══ Entries provided ══

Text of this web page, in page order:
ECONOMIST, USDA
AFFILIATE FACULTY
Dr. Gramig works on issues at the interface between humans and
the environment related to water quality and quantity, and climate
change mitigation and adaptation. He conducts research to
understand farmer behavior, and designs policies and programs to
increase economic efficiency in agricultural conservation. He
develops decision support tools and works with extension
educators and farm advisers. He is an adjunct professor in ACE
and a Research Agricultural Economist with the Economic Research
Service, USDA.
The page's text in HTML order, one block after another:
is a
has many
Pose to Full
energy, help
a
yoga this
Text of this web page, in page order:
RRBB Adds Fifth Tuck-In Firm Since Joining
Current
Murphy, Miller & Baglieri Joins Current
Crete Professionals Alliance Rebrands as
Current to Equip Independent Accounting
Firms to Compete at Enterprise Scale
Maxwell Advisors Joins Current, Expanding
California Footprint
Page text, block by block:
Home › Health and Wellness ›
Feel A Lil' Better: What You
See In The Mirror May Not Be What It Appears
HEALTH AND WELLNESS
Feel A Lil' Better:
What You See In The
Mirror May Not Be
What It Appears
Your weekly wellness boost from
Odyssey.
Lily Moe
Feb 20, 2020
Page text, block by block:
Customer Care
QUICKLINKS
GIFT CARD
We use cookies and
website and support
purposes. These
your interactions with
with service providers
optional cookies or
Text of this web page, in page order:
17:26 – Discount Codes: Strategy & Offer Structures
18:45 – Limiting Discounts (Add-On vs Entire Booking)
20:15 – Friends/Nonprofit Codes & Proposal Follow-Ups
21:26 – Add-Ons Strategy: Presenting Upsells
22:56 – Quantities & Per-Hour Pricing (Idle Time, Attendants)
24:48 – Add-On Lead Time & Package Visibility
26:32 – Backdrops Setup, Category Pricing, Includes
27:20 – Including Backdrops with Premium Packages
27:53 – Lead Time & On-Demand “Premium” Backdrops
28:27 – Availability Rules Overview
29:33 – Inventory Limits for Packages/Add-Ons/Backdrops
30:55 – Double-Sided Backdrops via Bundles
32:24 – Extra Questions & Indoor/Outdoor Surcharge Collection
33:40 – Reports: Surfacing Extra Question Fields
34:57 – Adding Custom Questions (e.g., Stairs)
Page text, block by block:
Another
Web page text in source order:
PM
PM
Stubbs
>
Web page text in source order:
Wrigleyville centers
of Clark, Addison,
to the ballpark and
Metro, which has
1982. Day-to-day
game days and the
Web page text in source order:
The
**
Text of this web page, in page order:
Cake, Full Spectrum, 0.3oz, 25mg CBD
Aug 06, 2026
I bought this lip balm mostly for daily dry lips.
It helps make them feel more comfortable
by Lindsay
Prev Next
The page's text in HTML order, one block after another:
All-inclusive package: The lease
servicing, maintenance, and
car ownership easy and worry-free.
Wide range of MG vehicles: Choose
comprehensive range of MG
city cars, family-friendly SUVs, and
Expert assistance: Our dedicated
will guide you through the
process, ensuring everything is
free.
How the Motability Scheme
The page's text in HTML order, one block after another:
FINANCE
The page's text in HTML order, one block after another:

═══

-- Work required --
Produce an exact copy of every entry above.

-- Output for this exercise --
Text of this web page, in page order:
ECONOMIST, USDA
AFFILIATE FACULTY
Dr. Gramig works on issues at the interface between humans and
the environment related to water quality and quantity, and climate
change mitigation and adaptation. He conducts research to
understand farmer behavior, and designs policies and programs to
increase economic efficiency in agricultural conservation. He
develops decision support tools and works with extension
educators and farm advisers. He is an adjunct professor in ACE
and a Research Agricultural Economist with the Economic Research
Service, USDA.
The page's text in HTML order, one block after another:
is a
has many
Pose to Full
energy, help
a
yoga this
Text of this web page, in page order:
RRBB Adds Fifth Tuck-In Firm Since Joining
Current
Murphy, Miller & Baglieri Joins Current
Crete Professionals Alliance Rebrands as
Current to Equip Independent Accounting
Firms to Compete at Enterprise Scale
Maxwell Advisors Joins Current, Expanding
California Footprint
Page text, block by block:
Home › Health and Wellness ›
Feel A Lil' Better: What You
See In The Mirror May Not Be What It Appears
HEALTH AND WELLNESS
Feel A Lil' Better:
What You See In The
Mirror May Not Be
What It Appears
Your weekly wellness boost from
Odyssey.
Lily Moe
Feb 20, 2020
Page text, block by block:
Customer Care
QUICKLINKS
GIFT CARD
We use cookies and
website and support
purposes. These
your interactions with
with service providers
optional cookies or
Text of this web page, in page order:
17:26 – Discount Codes: Strategy & Offer Structures
18:45 – Limiting Discounts (Add-On vs Entire Booking)
20:15 – Friends/Nonprofit Codes & Proposal Follow-Ups
21:26 – Add-Ons Strategy: Presenting Upsells
22:56 – Quantities & Per-Hour Pricing (Idle Time, Attendants)
24:48 – Add-On Lead Time & Package Visibility
26:32 – Backdrops Setup, Category Pricing, Includes
27:20 – Including Backdrops with Premium Packages
27:53 – Lead Time & On-Demand “Premium” Backdrops
28:27 – Availability Rules Overview
29:33 – Inventory Limits for Packages/Add-Ons/Backdrops
30:55 – Double-Sided Backdrops via Bundles
32:24 – Extra Questions & Indoor/Outdoor Surcharge Collection
33:40 – Reports: Surfacing Extra Question Fields
34:57 – Adding Custom Questions (e.g., Stairs)
Page text, block by block:
Another
Web page text in source order:
PM
PM
Stubbs
>
Web page text in source order:
Wrigleyville centers
of Clark, Addison,
to the ballpark and
Metro, which has
1982. Day-to-day
game days and the
Web page text in source order:
The
**
Text of this web page, in page order:
Cake, Full Spectrum, 0.3oz, 25mg CBD
Aug 06, 2026
I bought this lip balm mostly for daily dry lips.
It helps make them feel more comfortable
by Lindsay
Prev Next
The page's text in HTML order, one block after another:
All-inclusive package: The lease
servicing, maintenance, and
car ownership easy and worry-free.
Wide range of MG vehicles: Choose
comprehensive range of MG
city cars, family-friendly SUVs, and
Expert assistance: Our dedicated
will guide you through the
process, ensuring everything is
free.
How the Motability Scheme
The page's text in HTML order, one block after another:
FINANCE
The page's text in HTML order, one block after another:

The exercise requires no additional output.